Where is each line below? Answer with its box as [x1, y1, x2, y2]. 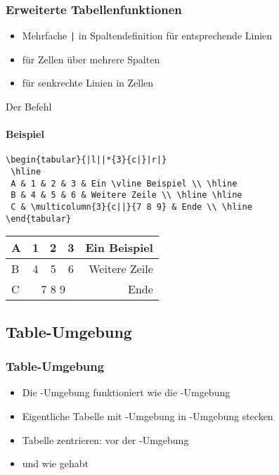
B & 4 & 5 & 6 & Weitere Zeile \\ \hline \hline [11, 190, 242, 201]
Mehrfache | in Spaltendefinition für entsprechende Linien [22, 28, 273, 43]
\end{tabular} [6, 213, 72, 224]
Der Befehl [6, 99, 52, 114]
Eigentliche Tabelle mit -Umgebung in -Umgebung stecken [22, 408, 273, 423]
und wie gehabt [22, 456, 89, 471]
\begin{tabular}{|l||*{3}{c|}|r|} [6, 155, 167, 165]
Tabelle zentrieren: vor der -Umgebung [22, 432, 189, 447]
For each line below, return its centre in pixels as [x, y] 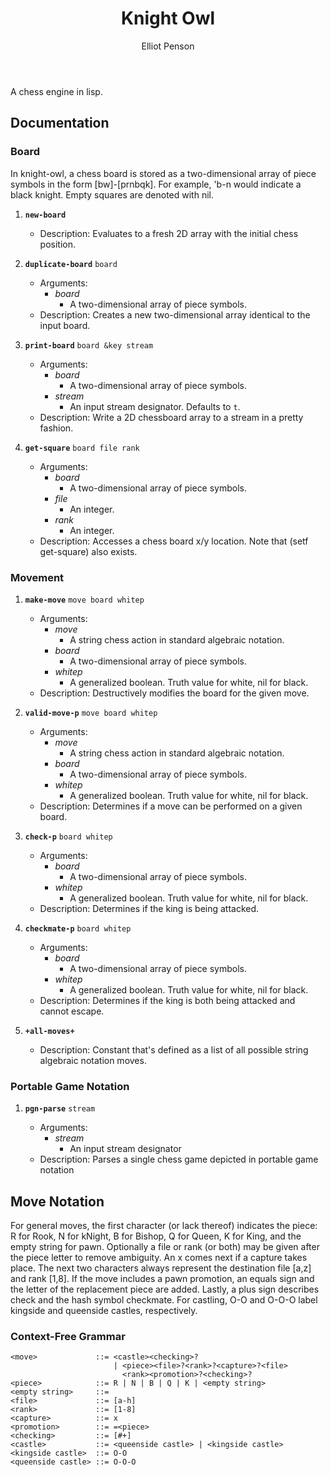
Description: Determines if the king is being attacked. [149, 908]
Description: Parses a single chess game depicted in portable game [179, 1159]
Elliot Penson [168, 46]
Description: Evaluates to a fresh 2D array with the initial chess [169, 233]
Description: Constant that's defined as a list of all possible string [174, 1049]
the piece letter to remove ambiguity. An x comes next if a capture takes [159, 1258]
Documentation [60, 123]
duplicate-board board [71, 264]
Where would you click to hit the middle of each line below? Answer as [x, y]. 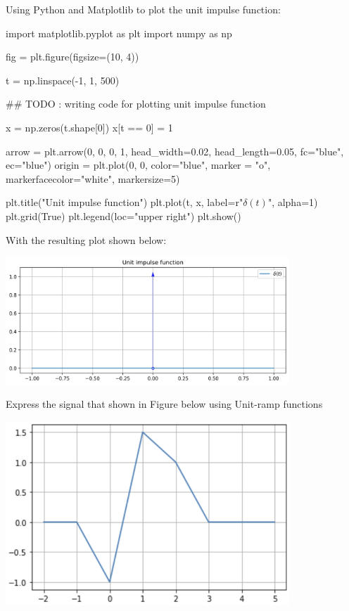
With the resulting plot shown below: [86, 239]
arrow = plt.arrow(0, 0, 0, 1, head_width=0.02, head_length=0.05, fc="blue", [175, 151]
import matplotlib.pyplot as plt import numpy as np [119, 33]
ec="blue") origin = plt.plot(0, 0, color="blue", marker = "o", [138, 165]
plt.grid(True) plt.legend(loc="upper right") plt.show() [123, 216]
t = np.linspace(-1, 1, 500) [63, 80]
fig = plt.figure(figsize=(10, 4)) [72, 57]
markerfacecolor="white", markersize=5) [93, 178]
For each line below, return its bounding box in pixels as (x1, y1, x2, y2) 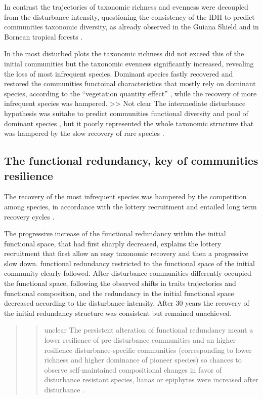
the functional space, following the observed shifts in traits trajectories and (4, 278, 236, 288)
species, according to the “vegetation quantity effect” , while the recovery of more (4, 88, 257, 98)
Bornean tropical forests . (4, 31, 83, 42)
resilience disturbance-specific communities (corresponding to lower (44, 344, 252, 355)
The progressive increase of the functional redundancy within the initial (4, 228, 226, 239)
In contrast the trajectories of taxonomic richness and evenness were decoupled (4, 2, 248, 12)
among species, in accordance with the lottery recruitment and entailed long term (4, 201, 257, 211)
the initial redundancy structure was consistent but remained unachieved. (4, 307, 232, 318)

------------------------------

* _TASK STATEMENT_: Since the pictures are not part of the copy, please transcribe only the lines above from the one with "Elliot Penson [168, 46]" through the one with "plt.show() [123, 216]", exactly and with both ends.

* _SOLUTION TO THE PROBLEM_:
Elliot Penson [168, 46]
Description: Evaluates to a fresh 2D array with the initial chess [169, 233]
Description: Constant that's defined as a list of all possible string [174, 1049]
the piece letter to remove ambiguity. An x comes next if a capture takes [159, 1258]
Documentation [60, 123]
duplicate-board board [71, 264]
Where would you click to hit the middle of each line below? Answer as [x, y]. 
With the resulting plot shown below: [86, 239]
arrow = plt.arrow(0, 0, 0, 1, head_width=0.02, head_length=0.05, fc="blue", [175, 151]
import matplotlib.pyplot as plt import numpy as np [119, 33]
ec="blue") origin = plt.plot(0, 0, color="blue", marker = "o", [138, 165]
plt.grid(True) plt.legend(loc="upper right") plt.show() [123, 216]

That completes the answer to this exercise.